Author Brands: Which Type of Influencer Are You?

Brand. Platform. Influencer.

Do these words scare you? If so, they shouldn’t because the fact that you’re online and interacting with this post means you understand a couple, if not all of them. Part of my brand is sharing useful information with writers, so you come here to gain knowledge from my platform.

Your personal or author brand is simply the way you conduct yourself and interact with the world. Online, your brand is everything from the color choice of your Twitter header which can evoke a certain mood, to the specific tone of articles you choose share on Facebook (uplifting? funny? motivational?). Developing a brand is just owning who you are, deciding what you want to say to the world with your work, and strategizing the best way to communicate it that reflects your brand (also known as a marketing-version of your identity). And lastly, and most important, being consistent with it.

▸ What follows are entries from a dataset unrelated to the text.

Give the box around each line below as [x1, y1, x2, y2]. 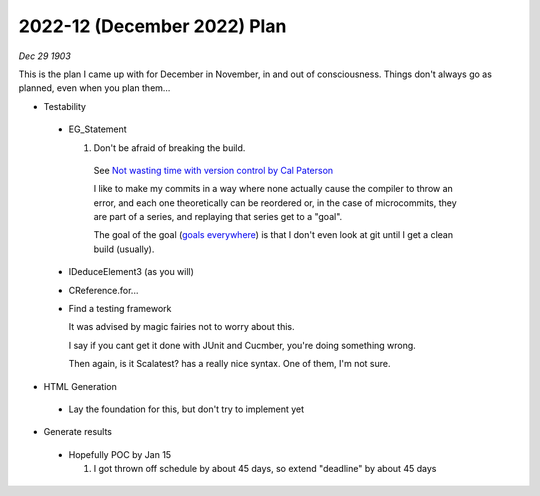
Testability [43, 100, 87, 112]
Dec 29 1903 [18, 50, 72, 62]
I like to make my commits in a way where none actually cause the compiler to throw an [93, 183, 454, 195]
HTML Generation [43, 380, 117, 392]
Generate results [43, 426, 113, 438]
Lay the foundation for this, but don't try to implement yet [68, 403, 305, 415]
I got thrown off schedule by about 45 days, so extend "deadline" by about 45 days [93, 463, 437, 475]
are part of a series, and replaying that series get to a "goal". [93, 211, 343, 223]
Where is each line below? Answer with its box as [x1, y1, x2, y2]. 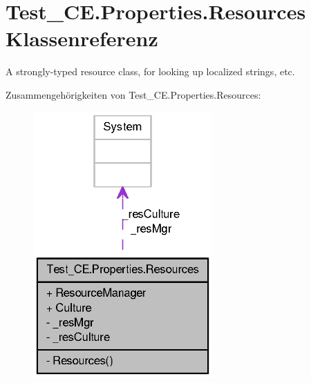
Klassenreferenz [6, 24, 158, 52]
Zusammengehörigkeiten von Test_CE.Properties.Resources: [6, 87, 261, 101]
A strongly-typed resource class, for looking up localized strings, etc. [6, 64, 295, 79]
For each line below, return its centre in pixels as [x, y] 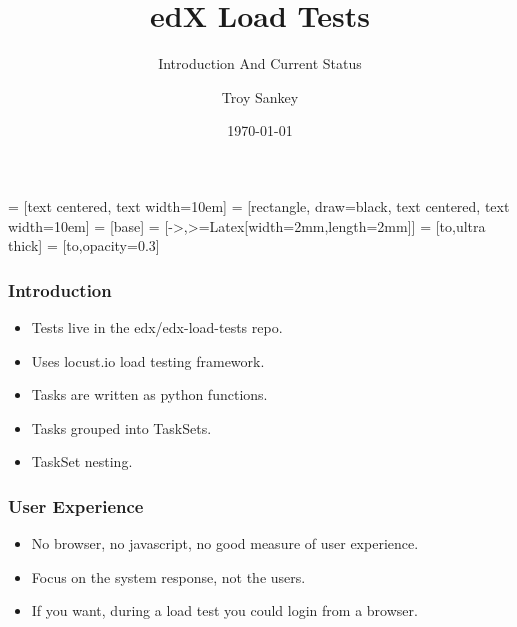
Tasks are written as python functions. [149, 394]
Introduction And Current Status [260, 63]
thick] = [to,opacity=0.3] [84, 245]
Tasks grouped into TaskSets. [121, 427]
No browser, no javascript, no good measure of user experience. [225, 543]
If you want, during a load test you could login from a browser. [224, 610]
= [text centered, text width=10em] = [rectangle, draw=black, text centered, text [259, 205]
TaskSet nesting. [82, 461]
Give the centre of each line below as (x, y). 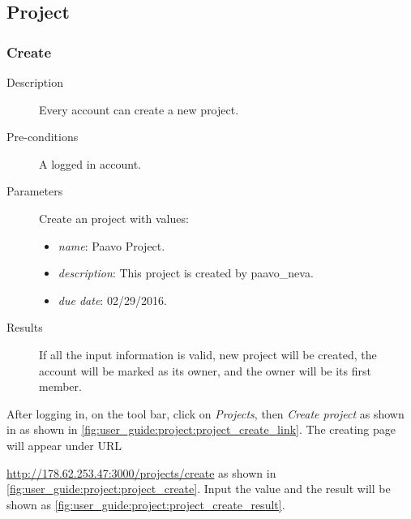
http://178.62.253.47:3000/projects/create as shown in (141, 472)
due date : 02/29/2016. (112, 300)
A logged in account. (90, 163)
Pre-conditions (43, 137)
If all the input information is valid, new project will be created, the (208, 354)
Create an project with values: (114, 218)
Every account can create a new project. (139, 109)
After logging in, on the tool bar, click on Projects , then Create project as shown (205, 413)
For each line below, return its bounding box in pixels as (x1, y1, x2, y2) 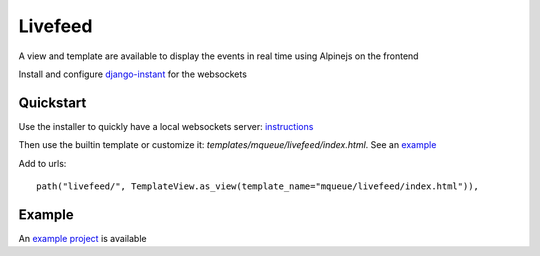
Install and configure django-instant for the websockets (18, 68, 247, 80)
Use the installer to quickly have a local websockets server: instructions (18, 120, 314, 132)
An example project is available (18, 232, 147, 244)
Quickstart (18, 94, 87, 111)
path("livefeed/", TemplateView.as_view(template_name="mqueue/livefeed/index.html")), (36, 181, 480, 192)
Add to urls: (18, 157, 67, 169)
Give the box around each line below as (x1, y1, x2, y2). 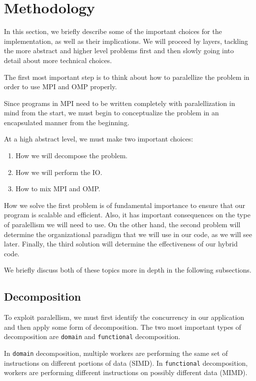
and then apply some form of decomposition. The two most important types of (4, 321, 241, 332)
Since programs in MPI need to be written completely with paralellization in (4, 98, 235, 108)
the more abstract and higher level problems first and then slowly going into (4, 45, 234, 56)
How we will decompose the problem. (15, 150, 128, 161)
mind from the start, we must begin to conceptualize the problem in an (4, 107, 219, 118)
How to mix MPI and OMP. (15, 183, 100, 194)
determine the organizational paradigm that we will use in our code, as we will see (4, 229, 252, 239)
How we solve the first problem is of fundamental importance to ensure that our (4, 200, 246, 210)

Platform can mean two things: the type of social media site you like to use (i.e. Twitter is a platform) OR it can mean an “author platform” which is your network and ability to reach potential book buyers (i.e. 20,000 e-newsletter subscribers, a podcast, a column in a newspaper). Who knows you are? And why do they care what you have to say? Your brand is the angle and the platform is the way you share it.

Now, let’s talk influencers and check out this matrix from social media curator Klout. Look at the words across the top and the category names in the boxes. Start to think about where you fit into this.

klout-influence-matrix.jpg

WHO DOES WHAT?

In this matrix, I’m a “Specialist.” I post highly focused content about a specific industry. Mike Shatzkin of The Idealog is a “Thought Leader.” Media Diversified is an “Activist.” And as you start to think about where you get your information from, and from whom, you start to see the value in being certain types of influencers.

Think of some of your favorite authors: how active are they are social media? What square do they fit into? Which authors do you admire on social media? What are they doing that you’re not?

THINKING ABOUT HIDING OUT? THINK AGAIN.

You’ll notice that there is a listening corner for “Observers” however these people are inconsistent and do more watching than interacting–many new writers sit here. However, be careful not to stay here or fall into this category when you’re leading into book promotion time. Think about getting yourself into another square. You know why it’s important. Making time for interaction and engagement shouldn’t be on the bottom of your to-do list.

HOW DO YOU PIVOT?

To move between squares, look at the side bar to see what you need to improve. “Observers” should be moving towards “Curator” or “Networker” in order to increase their following. In order to do that they need to increase their usage (get more consistent!) and increase participation (If you agree with someone, tell them! If you read an interesting article, share it with us! If you want other people to promote your book launch, try promoting other writers’ launches!).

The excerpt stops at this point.